§ **Dataset items**:
++++++++
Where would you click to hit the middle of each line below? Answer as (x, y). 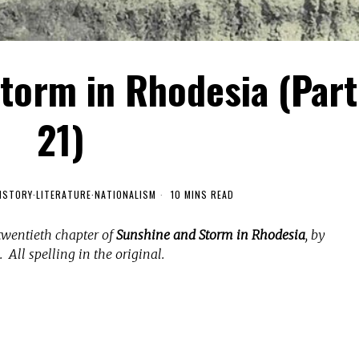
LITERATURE (63, 194)
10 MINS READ (200, 194)
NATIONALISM (125, 194)
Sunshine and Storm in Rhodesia (211, 234)
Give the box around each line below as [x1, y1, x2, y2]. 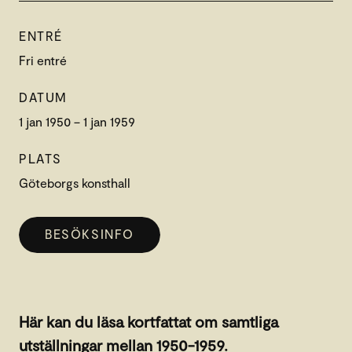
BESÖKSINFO [45, 226, 134, 242]
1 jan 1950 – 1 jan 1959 [19, 113, 135, 129]
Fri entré [19, 52, 67, 68]
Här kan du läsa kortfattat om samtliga [19, 311, 278, 331]
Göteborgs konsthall [19, 174, 130, 190]
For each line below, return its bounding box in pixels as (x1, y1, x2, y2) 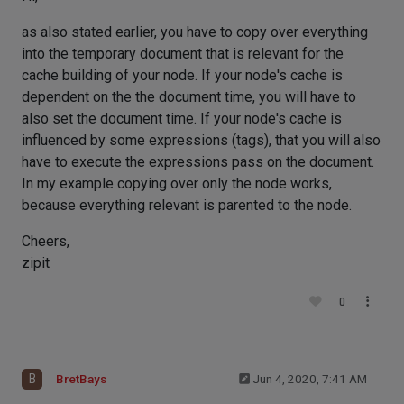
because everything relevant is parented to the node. (22, 197, 352, 214)
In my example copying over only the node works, (22, 175, 332, 192)
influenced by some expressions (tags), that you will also (22, 132, 381, 149)
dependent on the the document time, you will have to (22, 88, 356, 106)
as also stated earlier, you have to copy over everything (22, 23, 368, 41)
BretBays (56, 372, 106, 386)
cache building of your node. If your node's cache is (22, 67, 343, 84)
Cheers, (22, 233, 69, 250)
++++++++
Without the pictures, repeat every record above exactly as written.

§ **SOLUTION TO THE PROBLEM**:
Where would you click to hit the middle of each line below? Answer as (x, y). 
LITERATURE (63, 194)
10 MINS READ (200, 194)
NATIONALISM (125, 194)
Sunshine and Storm in Rhodesia (211, 234)
Give the box around each line below as [x1, y1, x2, y2]. 
BESÖKSINFO [45, 226, 134, 242]
1 jan 1950 – 1 jan 1959 [19, 113, 135, 129]
Fri entré [19, 52, 67, 68]
Här kan du läsa kortfattat om samtliga [19, 311, 278, 331]
Göteborgs konsthall [19, 174, 130, 190]
For each line below, return its bounding box in pixels as (x1, y1, x2, y2) 
because everything relevant is parented to the node. (22, 197, 352, 214)
In my example copying over only the node works, (22, 175, 332, 192)
influenced by some expressions (tags), that you will also (22, 132, 381, 149)
dependent on the the document time, you will have to (22, 88, 356, 106)
as also stated earlier, you have to copy over everything (22, 23, 368, 41)
BretBays (56, 372, 106, 386)
cache building of your node. If your node's cache is (22, 67, 343, 84)
Cheers, (22, 233, 69, 250)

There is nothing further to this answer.